* Action item *
Your task is to copy the data exactly while leaving out every picture.

Items listed in a dataset

☆ ☆ ☆ ☆ ☆ ☆ ☆

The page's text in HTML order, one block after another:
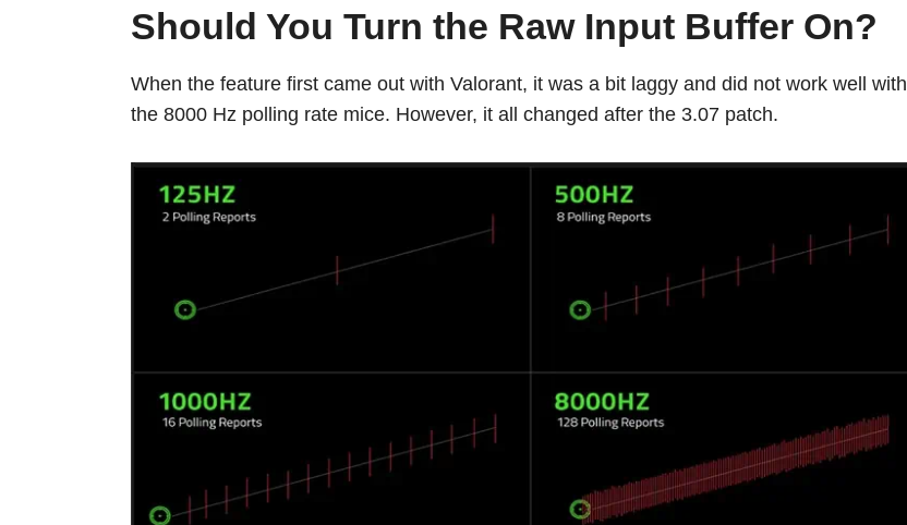
Should You Turn the Raw Input Buffer On?
When the feature first came out with Valorant, it was a bit laggy and did not work well with
the 8000 Hz polling rate mice. However, it all changed after the 3.07 patch.
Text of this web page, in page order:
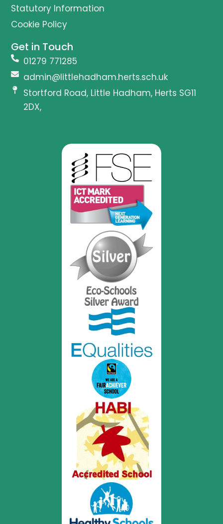
Statutory Information
Cookie Policy
Get in Touch
01279 771285
admin@littlehadham.herts.sch.uk
Stortford Road, Little Hadham, Herts SG11
2DX,

☆ ☆ ☆ ☆ ☆ ☆ ☆

* Solution to the exercise *
The page's text in HTML order, one block after another:
Should You Turn the Raw Input Buffer On?
When the feature first came out with Valorant, it was a bit laggy and did not work well with
the 8000 Hz polling rate mice. However, it all changed after the 3.07 patch.
Text of this web page, in page order:
Statutory Information
Cookie Policy
Get in Touch
01279 771285
admin@littlehadham.herts.sch.uk
Stortford Road, Little Hadham, Herts SG11
2DX,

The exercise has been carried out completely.